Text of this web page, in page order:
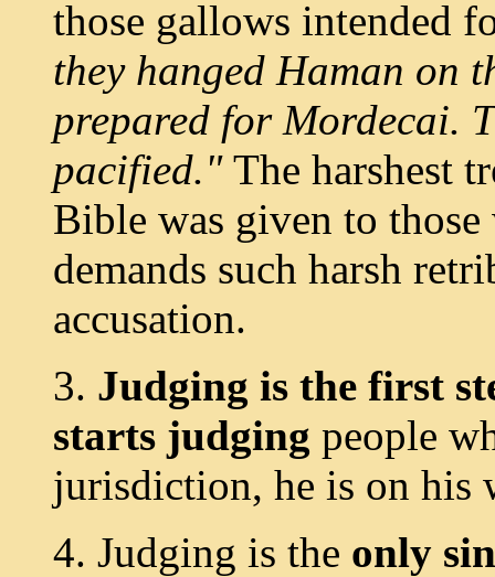
those gallows intended
they hanged Haman on
prepared for Mordecai.
pacified." The harshest
Bible was given to
demands such harsh
accusation.
3. Judging is the first
starts judging people
jurisdiction, he is on his
4. Judging is the only
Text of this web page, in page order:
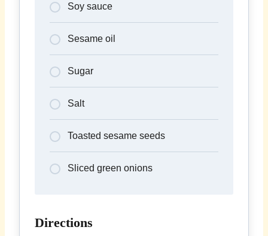
Soy sauce
Sesame oil
Sugar
Salt
Toasted sesame seeds
Sliced green onions
Directions
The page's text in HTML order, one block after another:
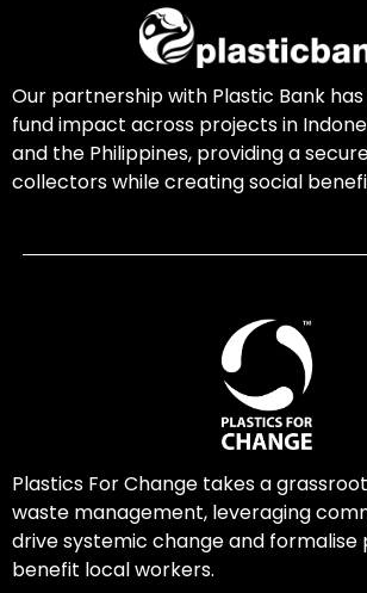
Our partnership with Plastic Bank
fund impact across projects in
and the Philippines, providing a
collectors while creating social
Plastics For Change takes a
waste management, leveraging
drive systemic change and formalise
benefit local workers.
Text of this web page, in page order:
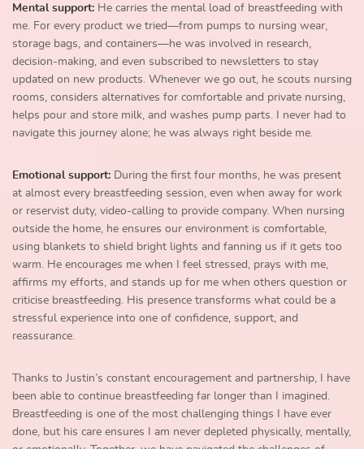
Mental support: He carries the mental load of breastfeeding with
me. For every product we tried—from pumps to nursing wear,
storage bags, and containers—he was involved in research,
decision-making, and even subscribed to newsletters to stay
updated on new products. Whenever we go out, he scouts nursing
rooms, considers alternatives for comfortable and private nursing,
helps pour and store milk, and washes pump parts. I never had to
navigate this journey alone; he was always right beside me.
Emotional support: During the first four months, he was present
at almost every breastfeeding session, even when away for work
or reservist duty, video-calling to provide company. When nursing
outside the home, he ensures our environment is comfortable,
using blankets to shield bright lights and fanning us if it gets too
warm. He encourages me when I feel stressed, prays with me,
affirms my efforts, and stands up for me when others question or
criticise breastfeeding. His presence transforms what could be a
stressful experience into one of confidence, support, and
reassurance.
Thanks to Justin’s constant encouragement and partnership, I have
been able to continue breastfeeding far longer than I imagined.
Breastfeeding is one of the most challenging things I have ever
done, but his care ensures I am never depleted physically, mentally,
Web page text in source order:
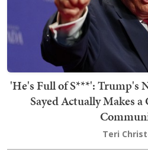
'He's Full of S***': Trump's
Sayed Actually Makes
Teri
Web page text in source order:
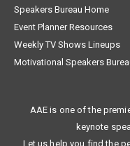
Speakers Bureau Home
Event Planner Resources
Weekly TV Shows Lineups
Motivational Speakers
AAE is one of the
keynote
Let us help you find the
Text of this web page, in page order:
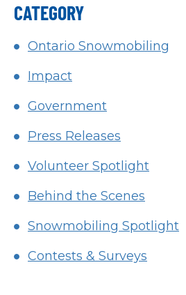
CATEGORY
Ontario Snowmobiling
Impact
Government
Press Releases
Volunteer Spotlight
Behind the Scenes
Snowmobiling Spotlight
Contests & Surveys
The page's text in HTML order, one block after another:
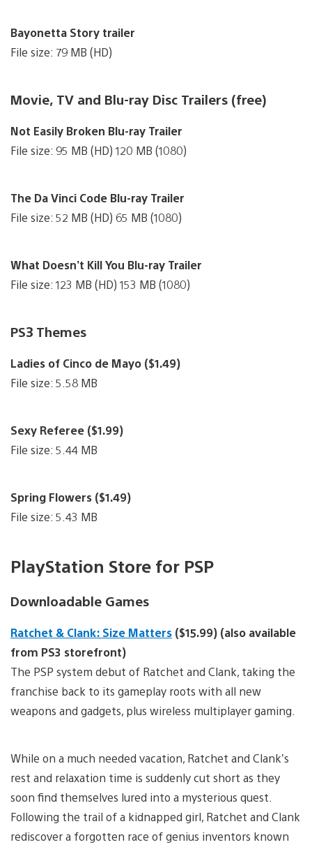
Bayonetta Story trailer
File size: 79 MB (HD)
Movie, TV and Blu-ray Disc Trailers (free)
Not Easily Broken Blu-ray Trailer
File size: 95 MB (HD) 120 MB (1080)
The Da Vinci Code Blu-ray Trailer
File size: 52 MB (HD) 65 MB (1080)
What Doesn’t Kill You Blu-ray Trailer
File size: 123 MB (HD) 153 MB (1080)
PS3 Themes
Ladies of Cinco de Mayo ($1.49)
File size: 5.58 MB
Sexy Referee ($1.99)
File size: 5.44 MB
Spring Flowers ($1.49)
File size: 5.43 MB
PlayStation Store for PSP
Downloadable Games
Ratchet & Clank: Size Matters ($15.99) (also available
from PS3 storefront)
The PSP system debut of Ratchet and Clank, taking the
franchise back to its gameplay roots with all new
weapons and gadgets, plus wireless multiplayer gaming.
While on a much needed vacation, Ratchet and Clank’s
rest and relaxation time is suddenly cut short as they
soon find themselves lured into a mysterious quest.
Following the trail of a kidnapped girl, Ratchet and Clank
rediscover a forgotten race of genius inventors known
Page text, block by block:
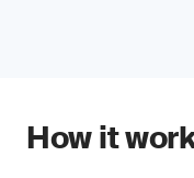
How it
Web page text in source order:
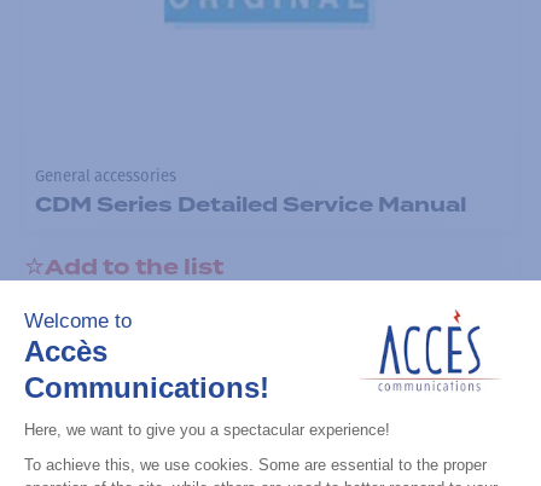
General accessories
CDM Series Detailed Service Manual
Add to the list
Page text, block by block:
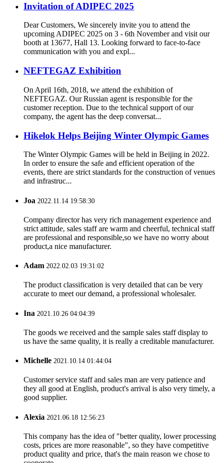
Invitation of ADIPEC 2025
Dear Customers, We sincerely invite you to attend the
upcoming ADIPEC 2025 on 3 - 6th November and visit our
booth at 13677, Hall 13. Looking forward to face-to-face
communication with you and expl...
NEFTEGAZ Exhibition
On April 16th, 2018, we attend the exhibition of
NEFTEGAZ. Our Russian agent is responsible for the
customer reception. Due to the technical support of our
company, the agent has the deep conversat...
Hikelok Helps Beijing Winter Olympic Games
The Winter Olympic Games will be held in Beijing in 2022.
In order to ensure the safe and efficient operation of the
events, there are strict standards for the construction of venues
and infrastruc...
Joa 2022.11.14 19:58:30
Company director has very rich management experience and
strict attitude, sales staff are warm and cheerful, technical staff
are professional and responsible,so we have no worry about
product,a nice manufacturer.
Adam 2022.02.03 19:31:02
The product classification is very detailed that can be very
accurate to meet our demand, a professional wholesaler.
Ina 2021.10.26 04:04:39
The goods we received and the sample sales staff display to
us have the same quality, it is really a creditable manufacturer.
Michelle 2021.10.14 01:44:04
Customer service staff and sales man are very patience and
they all good at English, product's arrival is also very timely, a
good supplier.
Alexia 2021.06.18 12:56:23
This company has the idea of "better quality, lower processing
costs, prices are more reasonable", so they have competitive
product quality and price, that's the main reason we chose to
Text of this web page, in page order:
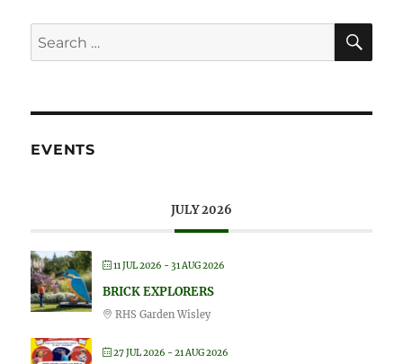
Search
for:
EVENTS
JULY 2026
11 JUL 2026 - 31 AUG 2026
BRICK EXPLORERS
RHS Garden Wisley
27 JUL 2026 - 21 AUG 2026
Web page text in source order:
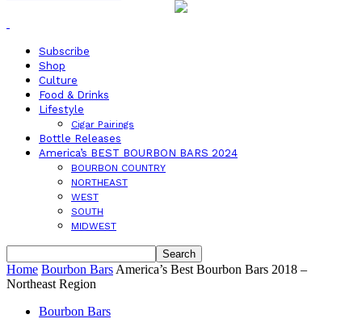
Subscribe
Shop
Culture
Food & Drinks
Lifestyle
Cigar Pairings
Bottle Releases
America’s BEST BOURBON BARS 2024
BOURBON COUNTRY
NORTHEAST
WEST
SOUTH
MIDWEST
Home Bourbon Bars America’s Best Bourbon Bars 2018 –
Northeast Region
Bourbon Bars
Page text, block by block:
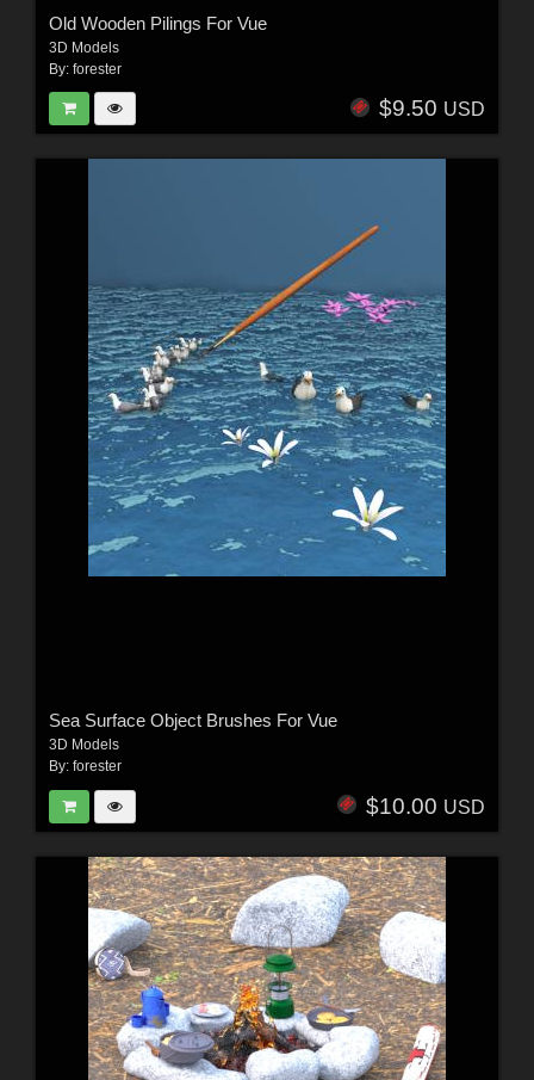
Old Wooden Pilings For Vue
3D Models
By: forester
$9.50 USD
Sea Surface Object Brushes For Vue
3D Models
By: forester
$10.00 USD
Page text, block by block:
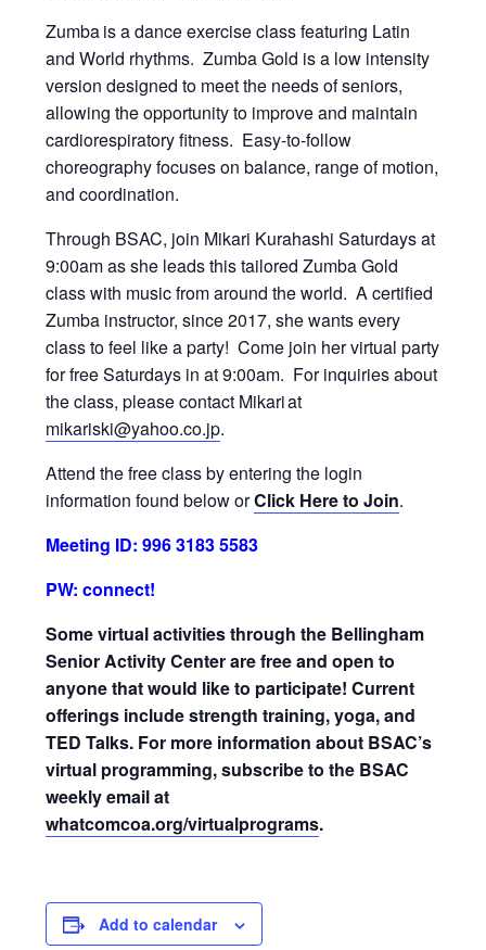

◆ **WHAT THE TASK REQUIRES**: Where a line of the entries contains the word "Clank", count it, then state the total and nothing else.

◆ **EXERCISE OUTPUT**: 4